No.957 平成26年 4月 3日(木)

 

 前回に引き続いて、ドゴールの言った「知性と本能」の観点から、今の政府与党を中心とする「集団的自衛権論議」について述べておきたい。
 
 何故なら、現在の「集団的自衛権論議」は、「戦後史観」と「戦後政治」の中に絡め取られて、「難しい学術論争」のように装われてしまい国民意識から遊離させられているからである。
 何故、「戦後史観」と「戦後政治」という特殊な世界の中に、国家の運命に関わる「自衛権」の議論が絡め取られているのか。
 それは、議論している連中が、その中に安住しているからである。彼らは、そうした方が、何か難しいことに「良心的」に取り組んでいるように見えて営業上の点数が稼げるとでも思っているかのようである。

 よってまず、諸兄姉は、
 国家の自衛権の問題と我々自分自身が日常生活の中でもっている自衛の権利を無関係とは思われずに、関連づけて考えるようにしていただきたい。
 その上で、冒頭に述べておく。
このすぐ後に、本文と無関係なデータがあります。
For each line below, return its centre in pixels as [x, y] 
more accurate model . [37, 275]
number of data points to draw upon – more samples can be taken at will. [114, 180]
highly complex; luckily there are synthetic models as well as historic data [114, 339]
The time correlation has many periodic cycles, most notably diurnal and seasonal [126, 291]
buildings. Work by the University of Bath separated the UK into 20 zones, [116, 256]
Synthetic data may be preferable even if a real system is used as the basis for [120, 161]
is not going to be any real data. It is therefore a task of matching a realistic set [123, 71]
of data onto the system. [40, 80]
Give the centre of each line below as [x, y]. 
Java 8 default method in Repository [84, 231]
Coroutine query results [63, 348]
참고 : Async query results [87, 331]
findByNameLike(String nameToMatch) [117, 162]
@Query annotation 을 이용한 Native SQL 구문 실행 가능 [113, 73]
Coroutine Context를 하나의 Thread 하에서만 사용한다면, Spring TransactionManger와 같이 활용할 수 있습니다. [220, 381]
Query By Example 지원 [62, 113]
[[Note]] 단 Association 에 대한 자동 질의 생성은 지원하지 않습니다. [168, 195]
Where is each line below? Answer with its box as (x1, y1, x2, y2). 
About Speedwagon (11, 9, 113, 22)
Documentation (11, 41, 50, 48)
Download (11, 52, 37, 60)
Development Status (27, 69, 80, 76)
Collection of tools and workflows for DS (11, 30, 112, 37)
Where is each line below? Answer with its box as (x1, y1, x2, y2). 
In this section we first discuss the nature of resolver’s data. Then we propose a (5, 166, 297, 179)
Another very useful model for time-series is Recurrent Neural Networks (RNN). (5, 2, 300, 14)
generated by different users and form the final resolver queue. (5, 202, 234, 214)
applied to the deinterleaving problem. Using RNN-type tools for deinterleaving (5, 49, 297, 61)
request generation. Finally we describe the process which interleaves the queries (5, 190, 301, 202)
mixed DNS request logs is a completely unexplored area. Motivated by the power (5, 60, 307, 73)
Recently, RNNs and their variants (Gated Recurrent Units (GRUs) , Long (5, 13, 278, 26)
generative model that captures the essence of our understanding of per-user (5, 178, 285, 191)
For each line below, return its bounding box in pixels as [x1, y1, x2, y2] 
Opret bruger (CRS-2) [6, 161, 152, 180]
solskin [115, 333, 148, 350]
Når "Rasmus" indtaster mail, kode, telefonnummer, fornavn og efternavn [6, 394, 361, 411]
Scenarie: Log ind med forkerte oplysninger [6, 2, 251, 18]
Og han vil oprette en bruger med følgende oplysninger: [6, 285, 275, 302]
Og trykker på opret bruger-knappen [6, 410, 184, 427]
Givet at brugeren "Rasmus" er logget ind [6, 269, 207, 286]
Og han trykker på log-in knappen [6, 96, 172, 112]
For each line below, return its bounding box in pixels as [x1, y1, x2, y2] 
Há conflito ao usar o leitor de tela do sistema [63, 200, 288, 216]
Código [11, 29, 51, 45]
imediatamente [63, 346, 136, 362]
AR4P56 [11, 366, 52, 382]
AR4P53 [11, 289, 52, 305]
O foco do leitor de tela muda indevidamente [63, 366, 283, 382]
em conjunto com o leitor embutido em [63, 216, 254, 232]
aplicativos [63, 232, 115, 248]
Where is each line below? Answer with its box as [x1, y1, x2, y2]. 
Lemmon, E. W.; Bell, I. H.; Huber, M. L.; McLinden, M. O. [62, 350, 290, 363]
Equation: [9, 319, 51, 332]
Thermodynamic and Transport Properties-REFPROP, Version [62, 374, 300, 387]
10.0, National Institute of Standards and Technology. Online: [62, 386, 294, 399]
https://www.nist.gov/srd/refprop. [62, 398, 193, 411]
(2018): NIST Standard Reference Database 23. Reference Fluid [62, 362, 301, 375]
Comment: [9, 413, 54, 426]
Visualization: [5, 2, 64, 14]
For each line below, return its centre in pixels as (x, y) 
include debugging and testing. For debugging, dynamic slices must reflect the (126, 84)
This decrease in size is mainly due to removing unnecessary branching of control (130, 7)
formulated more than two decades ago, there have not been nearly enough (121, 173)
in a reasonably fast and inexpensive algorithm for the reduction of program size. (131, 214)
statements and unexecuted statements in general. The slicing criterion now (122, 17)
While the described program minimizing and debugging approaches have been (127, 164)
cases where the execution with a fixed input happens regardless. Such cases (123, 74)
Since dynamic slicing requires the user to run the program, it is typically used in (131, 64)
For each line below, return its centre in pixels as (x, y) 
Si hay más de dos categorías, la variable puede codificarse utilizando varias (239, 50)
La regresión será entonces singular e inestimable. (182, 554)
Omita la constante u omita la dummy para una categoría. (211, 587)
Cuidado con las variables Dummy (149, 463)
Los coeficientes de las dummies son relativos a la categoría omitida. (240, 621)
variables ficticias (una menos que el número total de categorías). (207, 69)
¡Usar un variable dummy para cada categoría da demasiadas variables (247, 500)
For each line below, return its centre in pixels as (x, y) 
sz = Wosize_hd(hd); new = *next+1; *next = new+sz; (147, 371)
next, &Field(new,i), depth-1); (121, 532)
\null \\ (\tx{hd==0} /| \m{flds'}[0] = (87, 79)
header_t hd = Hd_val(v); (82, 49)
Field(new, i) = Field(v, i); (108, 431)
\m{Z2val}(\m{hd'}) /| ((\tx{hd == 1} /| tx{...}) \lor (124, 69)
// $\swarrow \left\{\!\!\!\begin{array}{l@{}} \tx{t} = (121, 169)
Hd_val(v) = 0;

それは、
  国家の自衛権も「知性と本能」の領域であって
 「秀才マニュアル」の領域ではない、
  ということだ。

 本日の産経新聞朝刊は、「政府・自民」が
 「集団的自衛権 限定容認へ」との大見出しを掲げ、その横に「政府が容認する3事例」を図式して説明している。
 その容認する第一事例は、「米国への攻撃国」に武器供給する船舶に我が艦艇が立ち入り検査をすること。
 第二例は、機雷で封鎖されたシーレーンを掃海すること。
 第三例は、「米国への攻撃国」に武器を供給する船舶を日本に回航すること。

 そして、記事は、
 この3事例について限定的に容認する方向で「最終調停に入った」と続き、「政府は自民党と事前協議した上で、5月に有識者会議『安全保障の法的基盤の再構築に関する懇談会(安保法制懇)』の報告書をまとめる方針」と書いて、「党側との調整をスムーズに進めるため、政府側が譲歩した。」と締めくくっている。

 なるほどなあー。
 これは、まさしく、「有識者」の「懇談会」だ。
 さぞかし、この「懇談会」は、「優秀な官僚からなる事務局」の配布する綿密な資料を基に、発表された3事例を含む各種事例の検討に、暇に任せて大真面目を装って取り組んでいるのだろう。
 その果てに、細かい事例ごとの「マニュアル」が作成される。これはだめ、とか、あれはいいとか。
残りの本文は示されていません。